Latency Variability¶

With measuring latency, it should be acknowledged that all requests are NOT equal, and their response times can vary widely depending on several factors, including load, the complexity of the request, and the number and performance of the sub-systems a request must traverse. Thus, using an average response time metric (adding up all response times and dividing by the number of responses) can be extremely misleading due to outliers.

Therefore, VA recommends tracking latency using percentiles. Percentiles break down the percentage of responses above or below a threshold, allowing for better data interpretation by handling variability and outliers within the data.

Guidance

Track latency using percentiles.
Use capabilities from the Application Performance Monitoring (APM) tools available to measure latency.
Be aware of timeouts within the infrastructure the API runs in.
Be cautious of alert fatigue.
Monitor each endpoint within the API separately, but have a single Service Level Objective (SLO) for the API.
Note latency behavior in the API's documentation.

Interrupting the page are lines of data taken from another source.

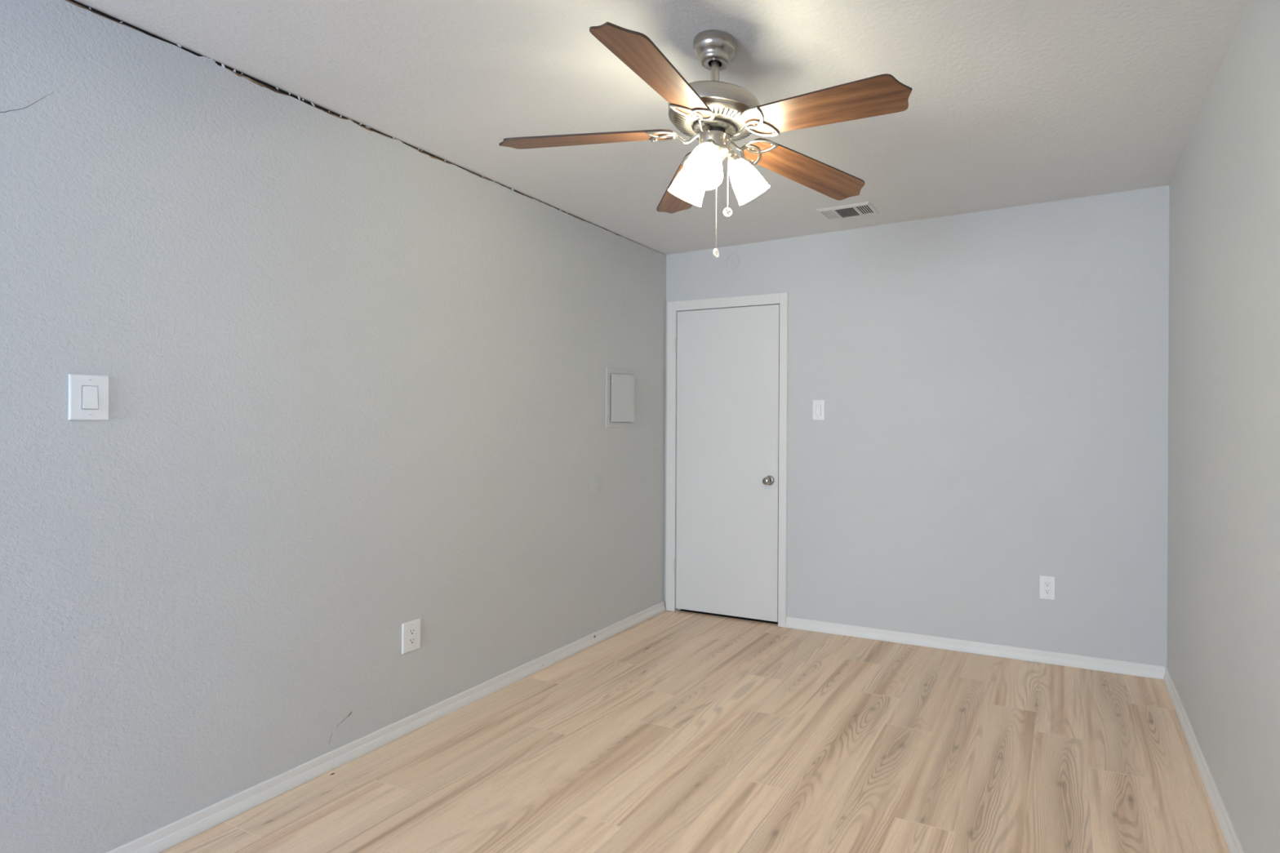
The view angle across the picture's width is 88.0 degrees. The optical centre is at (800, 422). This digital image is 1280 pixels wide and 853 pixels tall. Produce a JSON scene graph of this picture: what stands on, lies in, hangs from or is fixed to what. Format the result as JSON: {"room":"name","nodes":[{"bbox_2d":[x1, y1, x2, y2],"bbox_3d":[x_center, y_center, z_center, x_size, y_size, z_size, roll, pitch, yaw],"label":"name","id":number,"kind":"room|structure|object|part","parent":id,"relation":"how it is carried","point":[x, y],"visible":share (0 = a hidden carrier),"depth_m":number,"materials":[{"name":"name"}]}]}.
{"room":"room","nodes":[
{"label":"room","id":0,"kind":"room"},
{"bbox_2d":[0,0,666,852],"bbox_3d":[-2.421,0.052,0.806,0.102,2.460,7.802,0,0,22],"label":"wall","id":1,"kind":"structure","parent":0,"point":[356,371],"depth_m":2.16,"materials":[{"name":"grey paint"}]},
{"bbox_2d":[68,373,109,420],"bbox_3d":[-1.972,-0.069,1.780,0.012,0.126,0.080,0,0,22],"label":"light switch","id":2,"kind":"object","parent":1,"relation":"attached to","point":[88,394],"visible":1,"depth_m":1.78,"materials":[{"name":"white plastic"}]},
{"bbox_3d":[-1.974,-0.069,1.781,0.007,0.067,0.034,0,0,22],"label":"switch frame","id":3,"kind":"part","parent":2,"relation":"part of","materials":[{"name":"white plastic"}]},
{"bbox_2d":[106,600,665,852],"bbox_3d":[-2.376,1.250,0.778,0.016,0.065,7.788,0,0,22],"label":"baseboard","id":4,"kind":"structure","parent":1,"relation":"attached to","point":[168,836],"depth_m":2.42,"materials":[{"name":"white wood"}]},
{"bbox_2d":[401,617,420,653],"bbox_3d":[-1.622,0.890,2.674,0.008,0.126,0.080,0,0,22],"label":"power outlet","id":5,"kind":"object","parent":1,"relation":"attached to","point":[411,630],"visible":1,"depth_m":2.67,"materials":[{"name":"white plastic"}]},
{"bbox_2d":[408,626,415,645],"bbox_3d":[-1.622,0.890,2.674,0.008,0.067,0.034,0,0,22],"label":"receptacle","id":6,"kind":"object","parent":5,"relation":"attached to","point":[411,630],"depth_m":2.67,"materials":[{"name":"grey plastic"}]},
{"bbox_2d":[605,367,635,427],"bbox_3d":[-1.097,-0.148,3.945,0.033,0.360,0.273,0,0,22],"label":"breaker panel","id":7,"kind":"object","parent":1,"relation":"attached to","point":[620,383],"visible":1,"depth_m":3.92,"materials":[{"name":"grey paint"}]},
{"bbox_3d":[-1.094,-0.148,3.949,0.003,0.292,0.201,0,0,27],"label":"panel door","id":8,"kind":"part","parent":7,"relation":"part of","materials":[{"name":"grey paint"}]},
{"bbox_2d":[75,0,1249,254],"bbox_3d":[-1.024,-1.259,0.233,3.243,0.223,8.040,0,0,22],"label":"ceiling","id":9,"kind":"structure","parent":0,"point":[1012,103],"depth_m":2.22,"materials":[{"name":"paint"}]},
{"bbox_2d":[498,22,911,257],"bbox_3d":[-0.248,-0.853,1.955,1.209,0.655,1.214,0,0,22],"label":"ceiling fan","id":10,"kind":"object","parent":9,"relation":"hanging from","point":[714,113],"visible":1,"depth_m":1.91,"materials":[{"name":"brown wood"}]},
{"bbox_3d":[-0.652,-0.865,1.959,0.520,0.006,0.141,-6,14,-5],"label":"blade","id":11,"kind":"part","parent":10,"relation":"part of","materials":[{"name":"brown wood"}]},
{"bbox_3d":[-0.354,-0.871,1.617,0.141,0.006,0.520,14,8,11],"label":"blade","id":12,"kind":"part","parent":10,"relation":"part of","materials":[{"name":"brown wood"}]},
{"bbox_3d":[-0.420,-0.869,2.349,0.141,0.006,0.520,-14,0,-24],"label":"blade","id":13,"kind":"part","parent":10,"relation":"part of","materials":[{"name":"brown wood"}]},
{"bbox_3d":[-0.348,-0.773,2.052,0.116,0.118,0.116,40,22,29],"label":"lamp shade","id":14,"kind":"part","parent":10,"relation":"part of","materials":[{"name":"white glass"}]},
{"bbox_3d":[-0.279,-0.772,1.895,0.116,0.118,0.116,0,-34,6],"label":"lamp shade","id":15,"kind":"part","parent":10,"relation":"part of","materials":[{"name":"white glass"}]},
{"bbox_3d":[-0.279,-0.784,1.903,0.052,0.082,0.052,0,-34,6],"label":"light bulb","id":16,"kind":"part","parent":10,"relation":"part of","materials":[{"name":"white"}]},
{"bbox_2d":[704,138,715,146],"bbox_3d":[-0.277,-0.833,1.936,0.050,0.041,0.049,0,-34,6],"label":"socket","id":17,"kind":"object","parent":10,"relation":"attached to","point":[713,141],"depth_m":1.93,"materials":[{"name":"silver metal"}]},
{"bbox_3d":[-0.269,-0.711,2.042,0.004,0.318,0.009,0,0,-1],"label":"pull chain","id":18,"kind":"part","parent":10,"relation":"part of","materials":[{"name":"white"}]},
{"bbox_3d":[-0.225,-0.764,1.970,0.009,0.212,0.004,0,0,28],"label":"pull chain","id":19,"kind":"part","parent":10,"relation":"part of","materials":[{"name":"white metal"}]},
{"bbox_2d":[728,149,741,167],"bbox_3d":[-0.214,-0.832,2.014,0.049,0.041,0.050,-36,14,-19],"label":"socket","id":20,"kind":"object","parent":10,"relation":"attached to","point":[734,159],"depth_m":2.00,"materials":[{"name":"silver metal"}]},
{"bbox_3d":[-0.177,-0.772,2.033,0.116,0.118,0.116,-36,14,-19],"label":"lamp shade","id":21,"kind":"part","parent":10,"relation":"part of","materials":[{"name":"white glass"}]},
{"bbox_3d":[0.024,-0.878,2.249,0.520,0.006,0.141,5,-16,-41],"label":"blade","id":22,"kind":"part","parent":10,"relation":"part of","materials":[{"name":"brown wood"}]},
{"bbox_3d":[0.065,-0.880,1.795,0.520,0.006,0.141,4,-11,31],"label":"blade","id":23,"kind":"part","parent":10,"relation":"part of","materials":[{"name":"brown wood"}]},
{"bbox_2d":[816,201,879,221],"bbox_3d":[0.263,-1.170,3.572,0.300,0.011,0.205,-1,-1,22],"label":"ceiling vent","id":24,"kind":"object","parent":9,"relation":"in","point":[866,208],"visible":1,"depth_m":3.56,"materials":[{"name":"white metal"}]},
{"bbox_2d":[159,610,1229,852],"bbox_3d":[-1.023,1.290,0.243,3.020,0.001,7.830,0,0,22],"label":"floor","id":25,"kind":"structure","parent":0,"point":[678,731],"depth_m":2.44,"materials":[{"name":"beige laminate"}]},
{"bbox_2d":[664,185,1168,666],"bbox_3d":[0.492,0.052,3.921,3.243,2.550,0.180,0,0,22],"label":"wall","id":26,"kind":"structure","parent":0,"point":[993,384],"depth_m":3.61,"materials":[{"name":"grey paint"}]},
{"bbox_2d":[666,292,788,627],"bbox_3d":[-0.493,0.235,4.245,0.898,2.114,0.170,0,0,22],"label":"door","id":27,"kind":"structure","parent":26,"relation":"in","point":[727,357],"depth_m":4.22,"materials":[{"name":"white wood"}]},
{"bbox_3d":[-0.212,0.372,4.075,0.063,0.063,0.070,0,0,22],"label":"knob","id":28,"kind":"part","parent":27,"relation":"part of","materials":[{"name":"silver metal"}]},
{"bbox_2d":[725,253,740,269],"bbox_3d":[-0.446,-1.056,4.208,0.104,0.104,0.007,0,0,22],"label":"cover","id":29,"kind":"object","parent":26,"relation":"attached to","point":[733,260],"visible":1,"depth_m":4.21,"materials":[{"name":"grey paint"}]},
{"bbox_2d":[812,400,825,420],"bbox_3d":[0.109,-0.076,3.975,0.080,0.126,0.012,0,0,22],"label":"light switch","id":30,"kind":"object","parent":26,"relation":"attached to","point":[818,405],"visible":1,"depth_m":3.97,"materials":[{"name":"white plastic"}]},
{"bbox_2d":[785,617,1166,679],"bbox_3d":[0.881,1.267,3.652,2.106,0.065,0.016,0,0,22],"label":"baseboard","id":31,"kind":"structure","parent":26,"relation":"attached to","point":[1157,672],"depth_m":3.59,"materials":[{"name":"white wood"}]},
{"bbox_2d":[1039,575,1055,599],"bbox_3d":[1.333,0.894,3.470,0.080,0.126,0.008,0,0,22],"label":"power outlet","id":32,"kind":"object","parent":26,"relation":"attached to","point":[1047,584],"visible":1,"depth_m":3.47,"materials":[{"name":"white plastic"}]},
{"bbox_2d":[1044,581,1050,594],"bbox_3d":[1.333,0.894,3.470,0.034,0.067,0.008,0,0,22],"label":"receptacle","id":33,"kind":"object","parent":32,"relation":"attached to","point":[1046,584],"depth_m":3.47,"materials":[{"name":"grey plastic"}]},
{"bbox_2d":[1166,0,1279,852],"bbox_3d":[0.422,0.017,-0.367,0.100,2.560,7.800,0,0,22],"label":"wall","id":34,"kind":"structure","parent":0,"point":[1223,666],"depth_m":1.98,"materials":[{"name":"grey paint"}]},
{"bbox_2d":[1164,666,1244,852],"bbox_3d":[0.362,1.264,-0.345,0.016,0.065,7.800,0,0,22],"label":"baseboard","id":35,"kind":"structure","parent":34,"relation":"attached to","point":[1233,842],"depth_m":2.30,"materials":[{"name":"white wood"}]}
]}

Tracking P50 (50^th Percentile), P90, and P99 latency metrics can provide a comprehensive view of an API’s performance from median use to edge cases:

P50 Latency: Represents the median response time, providing a benchmark for the typical user experience. 50% of requests were completed within a given time target and 50% of requests took longer than the given time target. For example, a SLO might be 50% of requests must be under 500 ms.

P90 Latency: Identifies the performance outliers that aren't as extreme as the worst-case scenarios but could still negatively impact a significant portion of users. In this case, 90% of the requests were completed within a given time target, but 10% took longer than the given time target. For example, an SLO might be, 90% of requests must be under 1000 ms.

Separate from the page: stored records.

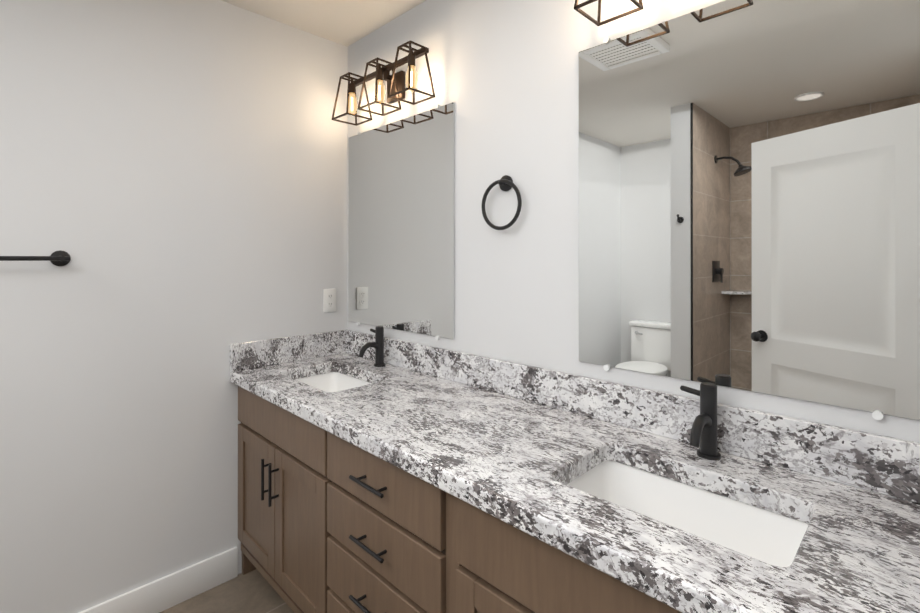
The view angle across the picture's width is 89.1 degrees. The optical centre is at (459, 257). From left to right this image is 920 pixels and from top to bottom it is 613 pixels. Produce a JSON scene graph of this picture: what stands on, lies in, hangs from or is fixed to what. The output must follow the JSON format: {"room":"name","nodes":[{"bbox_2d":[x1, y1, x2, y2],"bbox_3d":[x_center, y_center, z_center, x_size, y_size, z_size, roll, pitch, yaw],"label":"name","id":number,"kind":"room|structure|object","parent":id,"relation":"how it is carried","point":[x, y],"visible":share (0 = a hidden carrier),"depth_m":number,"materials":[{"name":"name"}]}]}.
{"room":"bathroom","nodes":[
{"label":"bathroom","id":0,"kind":"room"},
{"bbox_2d":[160,569,293,612],"bbox_3d":[-0.486,1.386,0.149,3.520,0.060,3.290,0,0,45],"label":"floor","id":1,"kind":"structure","parent":0,"point":[253,591],"depth_m":1.86,"materials":[{"name":"tile"}]},
{"bbox_2d":[232,382,693,612],"bbox_3d":[-0.024,0.942,1.431,2.126,0.832,0.576,0,0,45],"label":"bathroom vanity","id":2,"kind":"object","parent":1,"relation":"on","point":[378,472],"depth_m":1.27,"materials":[{"name":"brown wood"}]},
{"bbox_2d":[230,354,919,612],"bbox_3d":[-0.022,0.502,1.434,2.126,0.048,0.570,0,0,45],"label":"countertop","id":3,"kind":"structure","parent":2,"relation":"on","point":[844,549],"depth_m":0.98,"materials":[{"name":"stone"}]},
{"bbox_2d":[298,370,365,389],"bbox_3d":[-0.520,0.597,1.911,0.448,0.164,0.287,0,0,45],"label":"sink","id":4,"kind":"object","parent":3,"relation":"in","point":[332,378],"depth_m":2.11,"materials":[{"name":"white ceramic"}]},
{"bbox_2d":[358,326,389,365],"bbox_3d":[-0.398,0.392,2.062,0.085,0.174,0.133,0,0,45],"label":"faucet","id":5,"kind":"object","parent":3,"relation":"on","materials":[{"name":"black metal"}]},
{"bbox_2d":[578,458,793,553],"bbox_3d":[0.444,0.595,0.965,0.447,0.164,0.287,0,0,45],"label":"sink","id":6,"kind":"object","parent":3,"relation":"in","point":[761,528],"depth_m":1.06,"materials":[{"name":"white ceramic"}]},
{"bbox_2d":[680,382,725,461],"bbox_3d":[0.560,0.391,1.111,0.085,0.174,0.133,0,0,45],"label":"faucet","id":7,"kind":"object","parent":3,"relation":"on","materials":[{"name":"black metal"}]},
{"bbox_2d":[222,0,425,46],"bbox_3d":[-0.486,-1.114,0.153,3.520,0.060,3.290,0,0,45],"label":"ceiling","id":8,"kind":"structure","parent":0,"point":[347,23],"depth_m":2.06,"materials":[{"name":"paint"}]},
{"bbox_2d":[0,0,919,612],"bbox_3d":[-0.113,0.136,-0.233,0.150,2.440,3.030,0,0,45],"label":"wall","id":9,"kind":"structure","parent":0,"point":[174,178],"depth_m":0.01,"materials":[{"name":"paint"}]},
{"bbox_2d":[0,250,70,265],"bbox_3d":[-1.556,0.001,1.355,0.060,0.054,0.664,0,0,45],"label":"towel bar","id":10,"kind":"object","parent":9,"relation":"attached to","point":[60,258],"visible":1,"depth_m":1.53,"materials":[{"name":"black metal"}]},
{"bbox_2d":[78,547,237,612],"bbox_3d":[-1.835,1.295,1.106,0.017,0.125,2.508,0,0,45],"label":"baseboard","id":11,"kind":"structure","parent":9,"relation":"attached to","point":[172,589],"depth_m":1.82,"materials":[{"name":"paint"}]},
{"bbox_2d":[230,330,345,369],"bbox_3d":[-0.776,0.422,2.169,0.019,0.115,0.551,0,0,45],"label":"backsplash","id":12,"kind":"structure","parent":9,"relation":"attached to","point":[243,355],"depth_m":2.14,"materials":[{"name":"stone"}]},
{"bbox_2d":[323,288,335,311],"bbox_3d":[-0.643,0.210,2.312,0.008,0.115,0.070,0,0,45],"label":"electrical outlet","id":13,"kind":"object","parent":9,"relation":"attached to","point":[329,300],"visible":1,"depth_m":2.31,"materials":[{"name":"white plastic"}]},
{"bbox_2d":[332,40,434,125],"bbox_3d":[-0.337,-0.743,2.034,0.571,0.201,0.166,0,0,45],"label":"sconce","id":14,"kind":"object","parent":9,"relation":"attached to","point":[396,89],"visible":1,"depth_m":2.02,"materials":[{"name":"brown metal"}]},
{"bbox_2d":[348,102,453,339],"bbox_3d":[-0.296,-0.146,2.100,0.760,0.956,0.012,0,0,45],"label":"mirror","id":15,"kind":"object","parent":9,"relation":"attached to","point":[400,224],"visible":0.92,"depth_m":2.05,"materials":[{"name":"clear glass"}]},
{"bbox_2d":[481,175,521,229],"bbox_3d":[0.150,-0.194,1.637,0.178,0.195,0.042,0,0,45],"label":"towel ring","id":16,"kind":"object","parent":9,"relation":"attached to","point":[505,182],"visible":0.98,"depth_m":1.63,"materials":[{"name":"black metal"}]},
{"bbox_2d":[574,0,642,25],"bbox_3d":[0.571,-0.780,1.132,0.570,0.201,0.166,0,0,45],"label":"sconce","id":17,"kind":"object","parent":9,"relation":"attached to","point":[639,5],"visible":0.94,"depth_m":1.30,"materials":[{"name":"brown metal"}]},
{"bbox_2d":[346,330,919,501],"bbox_3d":[0.172,0.421,1.630,2.126,0.115,0.019,0,0,45],"label":"backsplash","id":18,"kind":"structure","parent":9,"relation":"attached to","point":[881,464],"depth_m":1.21,"materials":[{"name":"stone"}]},
{"bbox_2d":[579,0,919,419],"bbox_3d":[0.644,-0.160,1.167,0.783,0.981,0.012,0,0,45],"label":"mirror","id":19,"kind":"object","parent":9,"relation":"attached to","point":[749,195],"visible":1,"depth_m":1.10,"materials":[{"name":"clear glass"}]}
]}

P99 Latency: Reveals the upper bounds of latency experienced by users. In this measure, 99% of requests were completed within a given time target but 1% took longer than the given target. For example, an SLO might be, 99% of requests must be under 5000 ms. That means 1% could take longer and indicate an anomaly or unusual traffic that might be interesting to inspect.

Application Performance Monitoring (APM) tools often provide these metrics out of the box. Use these tools if possible and don’t reinvent the wheel.

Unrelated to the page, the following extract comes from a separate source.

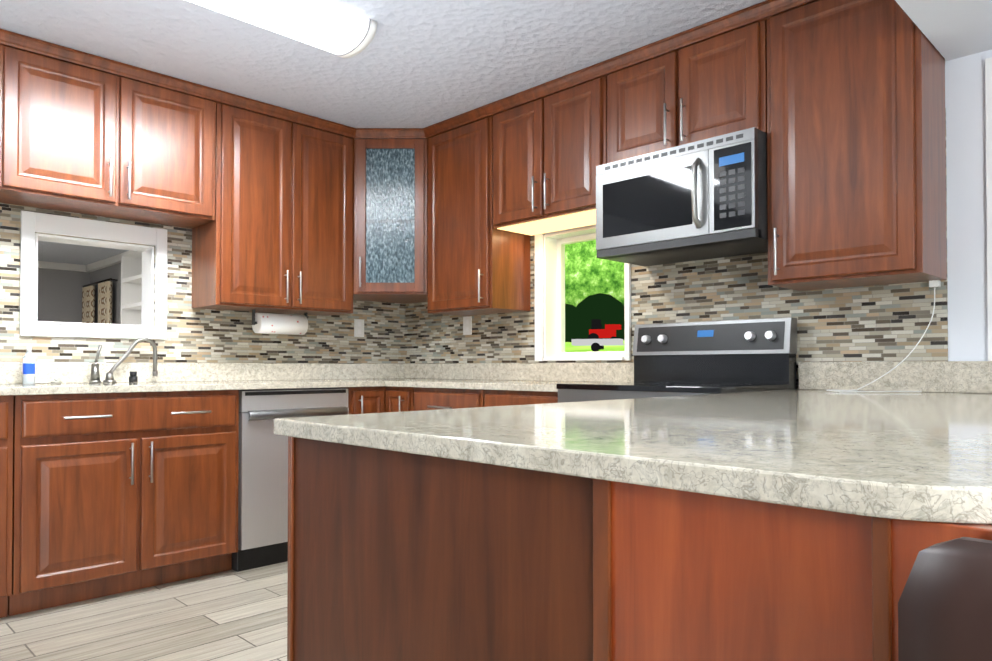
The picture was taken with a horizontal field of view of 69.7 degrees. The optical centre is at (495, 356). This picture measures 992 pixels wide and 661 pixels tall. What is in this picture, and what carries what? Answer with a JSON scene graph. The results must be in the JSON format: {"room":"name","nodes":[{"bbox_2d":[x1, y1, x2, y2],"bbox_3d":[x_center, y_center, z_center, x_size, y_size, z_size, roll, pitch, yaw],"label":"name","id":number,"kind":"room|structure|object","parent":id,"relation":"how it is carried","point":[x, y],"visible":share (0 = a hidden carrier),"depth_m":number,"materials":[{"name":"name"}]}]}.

When setting the SLO for your API for these metrics, be aware of timeouts set by the gateways, proxies, database connections, or even the application server the API runs within. Some have timeouts of 10 seconds, while others use a 15-second timeout. Additionally, timeouts within Cloud services may not be configurable. For example, AWS Lambda has a 10-second timeout, and AWS API Gateway has a 30-second timeout. Neither of these can be changed.

Knowledge of the timeouts is important when setting the P99 SLO. Take care not to let the SLO push past the boundaries of the API’s infrastructure and give a false positive. For example, if 99% of requests should take under 10 seconds, but a piece of infrastructure, such as the gateway, times out in 7 seconds, this metric isn’t as informative since no request could ever exceed 7 seconds.

To understand if an API is meeting an expected level of service, the P99 SLO value should be set so that the vast majority of requests are completed within that time frame. For example, if there are times that a request can randomly take over 5000 ms, but 99 percent of the time it is faster than 5000 ms, then set the P99 for 5000 ms. This allows outliers to be isolated and can help identify where improvements can be made, and timely feedback if the trend is unexpectedly worsening.

When setting SLOs and expectations for the level of service at the P50 end of the spectrum, set this number within reason so alert fatigue doesn’t set in, while at the same time, correct alerting triggers when non-normal behavior begins. For example, the API on average responds within 350 ms to its requests. The API example initial baseline SLO could be:

Within a rolling 30-day period; 50% of requests must be under 500 ms; 90% must be under 1000 ms; and 99% must be under 5000 ms in production.

7-day window: This is for active monitoring with a stricter setting than the SLO defined above and should be aspirational. e.g. P50 @ 350 ms, P90 @ 750 ms, and P99 @ 2500 ms. This window helps identify problems early.

30-day window: This window tracks compliance with the SLO defined above and is the period used within the SLO.

90-day window: Tracks trends over time in the same manner as the availability 90-day window.

Of course, there is often an outlier endpoint(s) within an API. For more information on handling slow-responding API endpoints, see Handling Latency Outliers.

VA recommends monitoring each endpoint separately when monitoring latency to troubleshoot issues with particular endpoints. However, the API should have a single SLO defined for all the endpoints within an API instead of each endpoint individually.